In order to quantify the relationship between burrow entrances and active individuals by locality, we observed individuals directly from multiple viewpoints using binoculars, scanning for 5 min every half-hour during a full day (6:30–20:30) [28,29]. The total number of individuals was the sum of the different animals temporally and spatially distributed within the colony throughout the day. The observations were carried out the same day or the day after the burrow entrance counts in order to obtain comparable values. We excluded the localities where the morphology of the landscape or/and the height of vegetation caused low visibility. A dataset of burrow entrance-individual counts was created. Specifically, we calculated the Individual-per-Burrow Entrance ratio for 17 populations in Northern Greece between 2019 and 2020, this being 0.14 ± 0.09 (Table 1). We assumed that the same relationship holds for all populations in Northern Greece and used this ratio to extrapolate population size (N) from burrow entrance counts for each locality. Lastly, we calculated population density (ind/ha) by dividing the population size (N) by the area of the locality (area covered within the limits of the most peripheral burrow entrances at each locality). We classified the population density of all colonies into four categories according to [30]: (A) 100–15 ind/ha; (B) 14–2 ind/ha; (C) <2 ind/ha; and (D) insignificant, only single individuals and/or burrows.

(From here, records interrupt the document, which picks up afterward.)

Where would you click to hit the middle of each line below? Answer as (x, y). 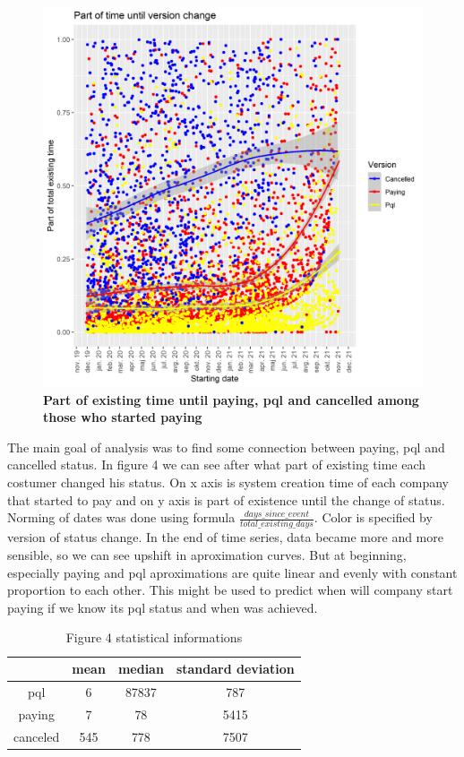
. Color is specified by (373, 517)
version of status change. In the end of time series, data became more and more (225, 537)
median (141, 669)
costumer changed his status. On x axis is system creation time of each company (228, 482)
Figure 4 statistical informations (154, 637)
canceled (37, 736)
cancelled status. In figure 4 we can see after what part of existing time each (217, 465)
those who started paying (123, 417)
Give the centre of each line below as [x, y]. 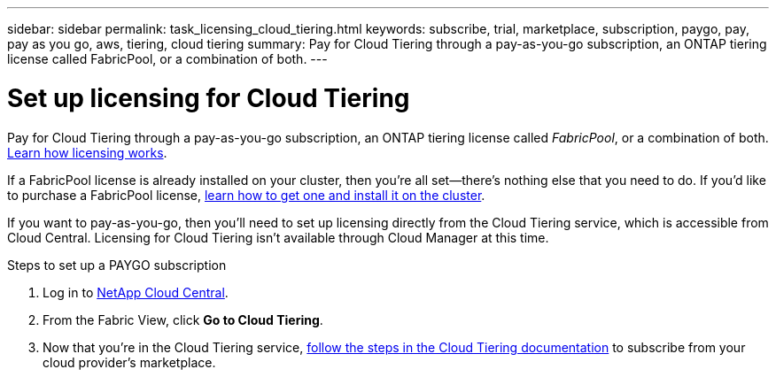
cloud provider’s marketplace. [129, 362]
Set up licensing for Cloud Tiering [209, 98]
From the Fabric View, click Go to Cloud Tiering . [183, 319]
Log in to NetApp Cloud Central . [136, 292]
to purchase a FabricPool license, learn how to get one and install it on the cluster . [246, 195]
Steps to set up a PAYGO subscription [117, 265]
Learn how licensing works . [87, 152]
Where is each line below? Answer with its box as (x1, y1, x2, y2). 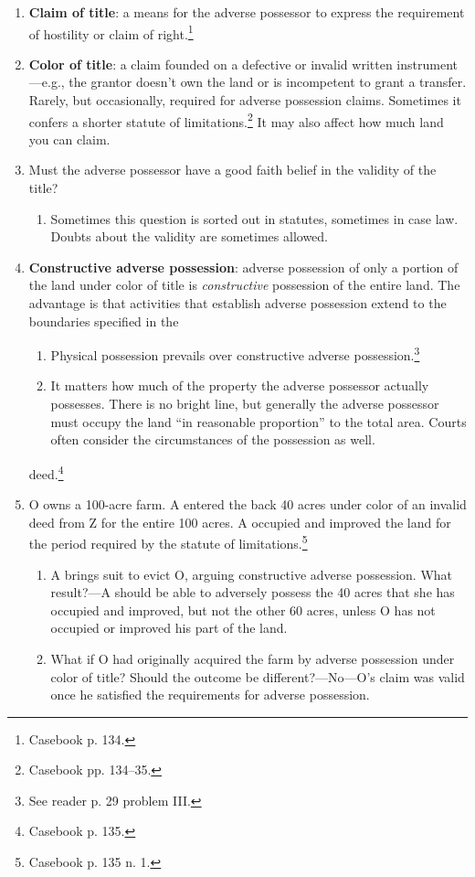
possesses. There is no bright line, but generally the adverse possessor (50, 394, 439, 413)
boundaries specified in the (28, 311, 179, 330)
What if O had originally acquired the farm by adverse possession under (50, 648, 455, 668)
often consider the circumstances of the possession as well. (50, 430, 375, 449)
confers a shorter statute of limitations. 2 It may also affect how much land (28, 109, 444, 131)
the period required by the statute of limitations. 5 (28, 531, 308, 552)
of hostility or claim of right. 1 (28, 21, 194, 43)
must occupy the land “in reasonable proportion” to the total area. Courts (50, 412, 467, 431)
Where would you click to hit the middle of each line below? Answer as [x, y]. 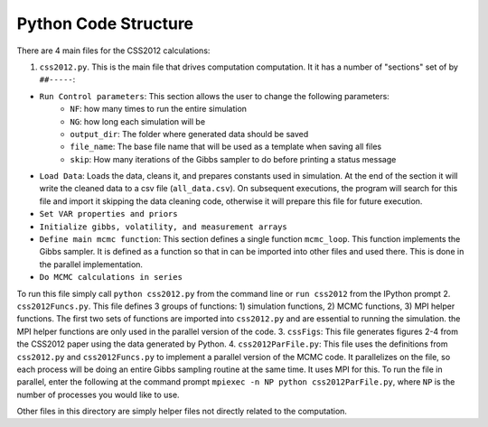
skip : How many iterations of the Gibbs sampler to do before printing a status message [233, 159]
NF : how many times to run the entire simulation [159, 109]
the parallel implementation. [91, 264]
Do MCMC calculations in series [111, 277]
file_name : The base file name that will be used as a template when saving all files [226, 147]
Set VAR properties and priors [108, 214]
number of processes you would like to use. [98, 395]
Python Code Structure [105, 23]
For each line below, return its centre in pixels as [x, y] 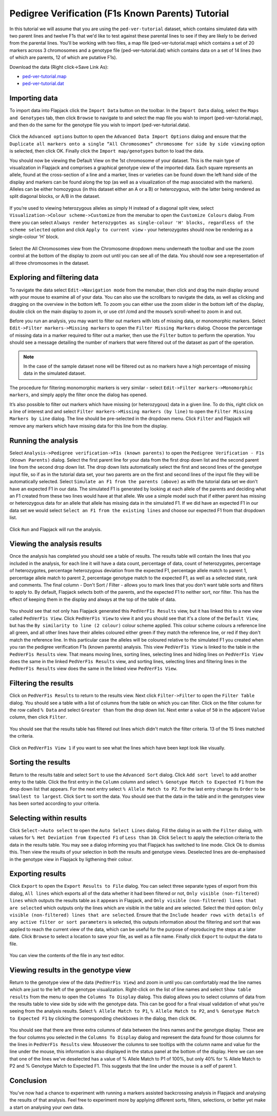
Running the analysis [44, 440]
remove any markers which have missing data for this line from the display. [88, 426]
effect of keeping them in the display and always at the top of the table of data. [93, 599]
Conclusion [28, 1080]
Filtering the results [42, 683]
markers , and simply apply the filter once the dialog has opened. [78, 395]
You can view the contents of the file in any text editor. [67, 955]
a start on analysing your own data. [47, 1107]
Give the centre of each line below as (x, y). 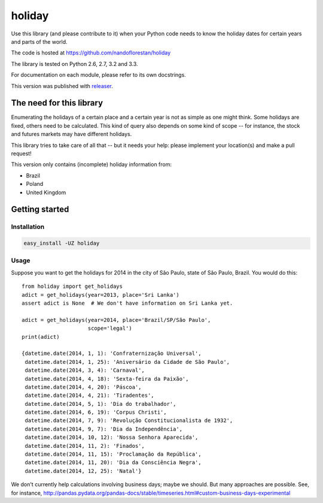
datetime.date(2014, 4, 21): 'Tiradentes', (90, 395)
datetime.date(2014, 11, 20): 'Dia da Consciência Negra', (113, 463)
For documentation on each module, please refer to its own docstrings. (99, 75)
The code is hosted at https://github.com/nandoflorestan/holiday (91, 53)
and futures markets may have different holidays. (71, 134)
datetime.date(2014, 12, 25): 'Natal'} (83, 471)
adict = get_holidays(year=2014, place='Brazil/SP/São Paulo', (116, 320)
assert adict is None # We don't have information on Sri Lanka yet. (127, 303)
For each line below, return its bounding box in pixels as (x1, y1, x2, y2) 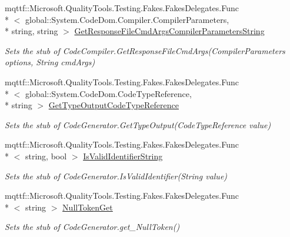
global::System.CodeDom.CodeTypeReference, (25, 87, 192, 99)
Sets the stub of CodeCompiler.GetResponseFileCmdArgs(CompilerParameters (5, 44, 285, 56)
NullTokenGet (62, 201, 113, 213)
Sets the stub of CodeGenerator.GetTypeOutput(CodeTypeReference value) (5, 118, 271, 131)
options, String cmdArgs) (5, 56, 95, 68)
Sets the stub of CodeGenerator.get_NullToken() (5, 221, 180, 233)
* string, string (5, 25, 58, 37)
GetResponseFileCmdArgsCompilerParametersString (74, 25, 265, 37)
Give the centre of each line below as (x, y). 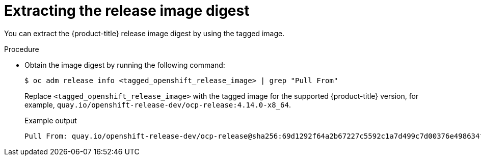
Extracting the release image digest (127, 11)
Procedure (22, 49)
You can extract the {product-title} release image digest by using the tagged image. (144, 33)
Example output (51, 120)
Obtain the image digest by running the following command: (125, 65)
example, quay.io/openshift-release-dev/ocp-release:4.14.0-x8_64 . (158, 104)
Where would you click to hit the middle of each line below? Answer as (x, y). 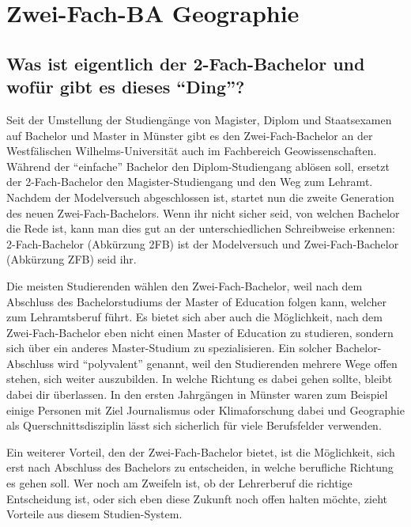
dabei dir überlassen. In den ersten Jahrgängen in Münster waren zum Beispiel (197, 394)
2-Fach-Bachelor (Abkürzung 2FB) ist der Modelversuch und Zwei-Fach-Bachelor (203, 243)
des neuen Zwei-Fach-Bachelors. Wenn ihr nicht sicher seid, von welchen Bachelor (203, 212)
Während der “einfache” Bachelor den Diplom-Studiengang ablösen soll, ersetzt (198, 166)
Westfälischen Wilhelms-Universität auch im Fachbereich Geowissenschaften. (192, 151)
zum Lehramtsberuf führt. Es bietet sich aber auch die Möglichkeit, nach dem (194, 317)
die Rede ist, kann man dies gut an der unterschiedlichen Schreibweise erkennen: (201, 228)
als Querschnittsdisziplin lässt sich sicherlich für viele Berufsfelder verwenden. (194, 425)

2.2. Spatial Analysis of Site-Attributes

Several environmental, spatial, and climatic variables were used to describe the colony habitats. For the purposes of this study, we considered altitude, aspect, slope, solar incidence, and the normalized difference vegetation index (NDVI) as the main environmental variables; colony area, distance from freshwater bodies, distance from residential/industrial areas, and distance from roads as the main spatial variables; and mean winter and summer precipitation, mean winter and summer relative humidity at 2 m, mean winter and summer temperature of earth surface, maximum winter and summer temperature at 2 m height, minimum winter and summer temperature at 2 m height, and mean winter and summer temperature at 2 m height as the main climatic variables. The peripheral burrow entrances of each colony were used to create the minimum convex polygon of the occupied area. We used these areas as the layer to extract the mean values of the calculated environmental and spatial variables. The spatial analysis included data from 26 localities/colonies. Five out of the thirty-one localities with no data or less than two individuals were excluded. Normalization of variables was implemented through the BBmisc [31] package in R Package version 4.1.0 [32]. Feature importance with k-means clustering analysis was used to classify and visualize the 26 sampling sites. This approach uses Euclidean distance as a measure of dissimilarity and simplifies the variables into linear combinations, increasing the interpretability of clustering results. In addition, the algorithm finds the variables which drive the cluster assignment and scores them according to their relevance. We used R platform through the FeatureImpCluster [33] and flexclust [34] packages to perform the analysis [32]. For those categorical variables that considered land use, localities were classified according of Corine Land Cover Level 1 (www.land.copernicus.eu, accessed on 20 May 2021). All of the climatic data were extracted from NASA POWER’s website (https://power.larc.nasa.gov/, accessed on 18 July 2021), which provide valuable weather data sets when field stations are unavailable [35]. The variables correspond the mean values in each of the localities over the last 10 years (2009–2019) for winter (October–March) and summer (April–September).

3. Results

3.1. Spatial Distribution and Population Size

The data from the literature and the questionnaires revealed that EGS are confined to Northern Greece, representing a total 125 10 × 10 km squares and 119 historical localities (Figure 1). More precisely, most EGS colonies were located in Central Macedonia (63.3% of occupied grid cells) and less than 40% were located in Thrace and Western Macedonia (19.4% and 17.3%, respectively). A little less than one third of the records date before 2000 (30.5%), whereas the majority spans the period between 2010 and 2017 (53.4%).
Our recent field surveys (2019–2020) revealed a distribution size decrease of 62.4% of presence in 10 × 10 km grid cells, and the species was found in only 31 of the original 119 historical localities, indicating a drastic decrease of 74.6% in colony numbers. Almost seventy percent of the current EGS localities are found in Central Macedonia (21/31), while 19.3% are in Western Macedonia (6/31), and only 12.9% are in Thrace (4/31) (Table 2). The estimation of the total number of individuals per locality ranged from 1 to 60, with a mean of 13 ± 16.4 individuals (median = 7, n = 29). A minimum estimate of total population size amounts to 378 individuals (Table 2). Most localities (62.1%, 18/29) contained less than 10 individuals each. Mean population density was 7.4 ± 8.6 ind/ha (median = 5.8, range = 0.47–37.46, n = 26). More than half of the colonies (51.7%) was classified to the population density category B (14–2 ind/ha) and almost one third to population density category C (<2 ind/ha, 27.6%). The highest (A: 100–15 ind/ha) and the lowest (D: Insignificant) population density categories were equally represented (10.3% each).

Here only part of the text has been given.